[Collection entries]
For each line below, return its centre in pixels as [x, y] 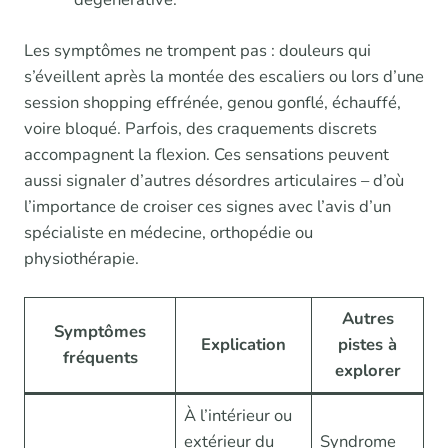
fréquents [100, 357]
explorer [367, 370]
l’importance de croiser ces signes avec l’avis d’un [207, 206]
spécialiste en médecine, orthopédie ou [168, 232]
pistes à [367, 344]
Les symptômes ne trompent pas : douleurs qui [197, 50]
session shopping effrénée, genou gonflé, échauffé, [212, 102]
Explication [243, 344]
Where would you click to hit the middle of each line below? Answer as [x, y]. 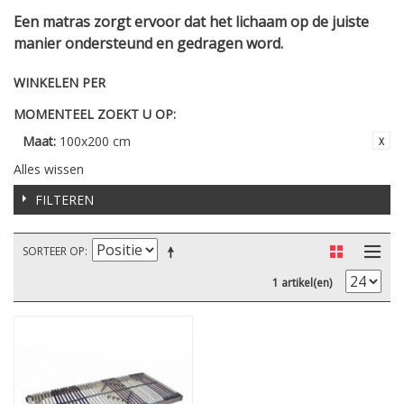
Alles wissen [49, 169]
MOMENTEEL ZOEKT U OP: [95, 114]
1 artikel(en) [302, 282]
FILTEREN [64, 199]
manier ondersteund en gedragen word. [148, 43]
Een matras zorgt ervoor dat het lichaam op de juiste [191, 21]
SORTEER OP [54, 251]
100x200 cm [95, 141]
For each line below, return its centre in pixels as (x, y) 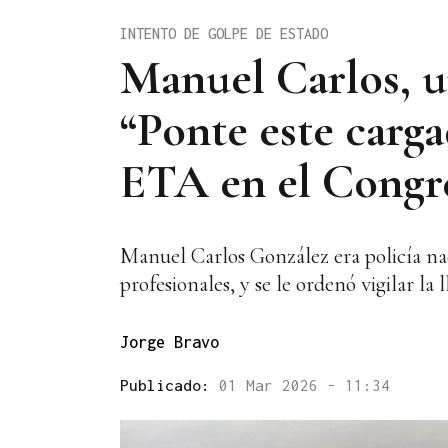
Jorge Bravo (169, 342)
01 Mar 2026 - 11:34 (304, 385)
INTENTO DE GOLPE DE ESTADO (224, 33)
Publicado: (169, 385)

---

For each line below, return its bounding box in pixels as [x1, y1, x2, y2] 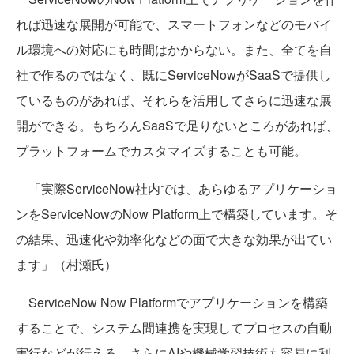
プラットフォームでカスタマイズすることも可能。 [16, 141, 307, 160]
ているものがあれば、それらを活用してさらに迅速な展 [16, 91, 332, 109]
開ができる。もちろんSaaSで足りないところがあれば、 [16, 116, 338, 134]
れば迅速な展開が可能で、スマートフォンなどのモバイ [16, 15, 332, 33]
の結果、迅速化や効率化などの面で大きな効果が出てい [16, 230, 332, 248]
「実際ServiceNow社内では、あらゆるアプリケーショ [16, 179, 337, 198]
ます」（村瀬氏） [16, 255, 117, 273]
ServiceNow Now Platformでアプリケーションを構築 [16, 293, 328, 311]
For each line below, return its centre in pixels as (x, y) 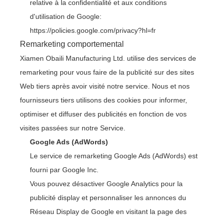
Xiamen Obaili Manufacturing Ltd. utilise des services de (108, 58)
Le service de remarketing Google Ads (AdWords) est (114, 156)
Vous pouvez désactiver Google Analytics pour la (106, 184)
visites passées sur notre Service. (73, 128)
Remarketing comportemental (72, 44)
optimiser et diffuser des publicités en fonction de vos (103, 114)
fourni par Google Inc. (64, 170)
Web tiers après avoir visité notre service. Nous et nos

---

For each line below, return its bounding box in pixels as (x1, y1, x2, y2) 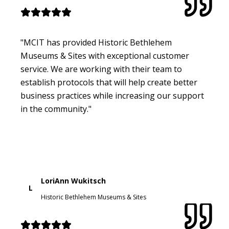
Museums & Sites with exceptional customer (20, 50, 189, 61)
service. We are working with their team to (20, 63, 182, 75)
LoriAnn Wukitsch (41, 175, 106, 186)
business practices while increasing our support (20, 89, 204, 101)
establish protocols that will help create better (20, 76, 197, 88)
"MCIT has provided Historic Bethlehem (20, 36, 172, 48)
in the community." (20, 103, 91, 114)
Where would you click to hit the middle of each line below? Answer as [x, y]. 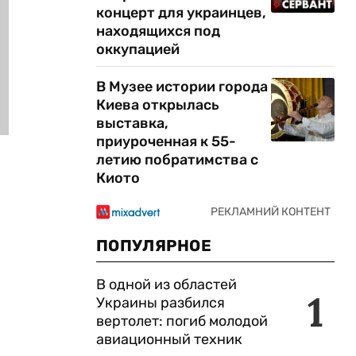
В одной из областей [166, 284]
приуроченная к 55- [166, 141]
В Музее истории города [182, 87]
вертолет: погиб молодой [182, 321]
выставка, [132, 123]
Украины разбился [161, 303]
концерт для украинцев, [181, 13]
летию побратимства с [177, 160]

■ **EXERCISE GOAL**
Set down exactly the lines above, from the line containing "Museums & Sites" through the line containing "летию побратимства с [177, 160]". Skip the pictures.

■ **ANSWER BOX**
Museums & Sites with exceptional customer (20, 50, 189, 61)
service. We are working with their team to (20, 63, 182, 75)
LoriAnn Wukitsch (41, 175, 106, 186)
business practices while increasing our support (20, 89, 204, 101)
establish protocols that will help create better (20, 76, 197, 88)
"MCIT has provided Historic Bethlehem (20, 36, 172, 48)
in the community." (20, 103, 91, 114)
Where would you click to hit the middle of each line below? Answer as [x, y]. 
В одной из областей [166, 284]
приуроченная к 55- [166, 141]
В Музее истории города [182, 87]
вертолет: погиб молодой [182, 321]
выставка, [132, 123]
Украины разбился [161, 303]
концерт для украинцев, [181, 13]
летию побратимства с [177, 160]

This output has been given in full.